Highlights of summer:

  • meeting old friends in Singapore and eating all the good, cheap Asian dishes of my childhood!
  • travelling alone to New York for the first time, for my first science conference. Then, going there again with family for a cute fam holiday because all. The. Food. Once again. My favourite things were pistachio halva at Seed and Mill,  the ravioli, lasagna and french toast– goodness that ravioli had my whole family screaming– at Blossom Vegan restaurant, and the ice cream from van Leeuwen. Thick, stretchy ice cream. New York was essentially one big blur of food ecstasy.
  • travelling all over Italy (Padua, Modena, Bologna, Bonassola, with my boyfriend and spending time with his family, too. It was weeks of less internet connection and more real connectivity, something I’ve found more and more necessary in an up-and-going, busy city such as London. Ignorance is truly bliss, sometimes. Padua, our first stop, is a gem with her cheap aperols and tramezzinis, and so is Modena with her divine food (pretty sure we saw Massimo Bottura on a bike) and pretty streets. Those two areas were probably my favourites, and to visit again would be a blessing.

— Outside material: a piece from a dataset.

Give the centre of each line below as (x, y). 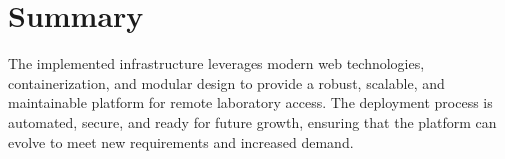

Things I’ve learnt after returning to London:

  • always clean your waffle iron really well after each use; you don’t want gross black burnt bits of waffle from two months ago left behind on that thing…
  • spend enough quality time with both yourself and the people who mean the most to you
  • short naps are underrated
  • London is amazing, period– I always forget how vibrant, diverse and fun it is here. I also have yet to find elsewhere with an architectural scene as unique as it is here, and yes, I like the cold, the grey, the soft sun and tender clouds, I like it all. Further, there’s something for everyone here, anytime, anyplace. Want some fun? Head straight to Shoreditch or somewhere in Central London for a drink or delicious bite. Feel too overwhelmed? Escape to the outskirts or have a solo picnic in Hyde Park. Or stay home and make…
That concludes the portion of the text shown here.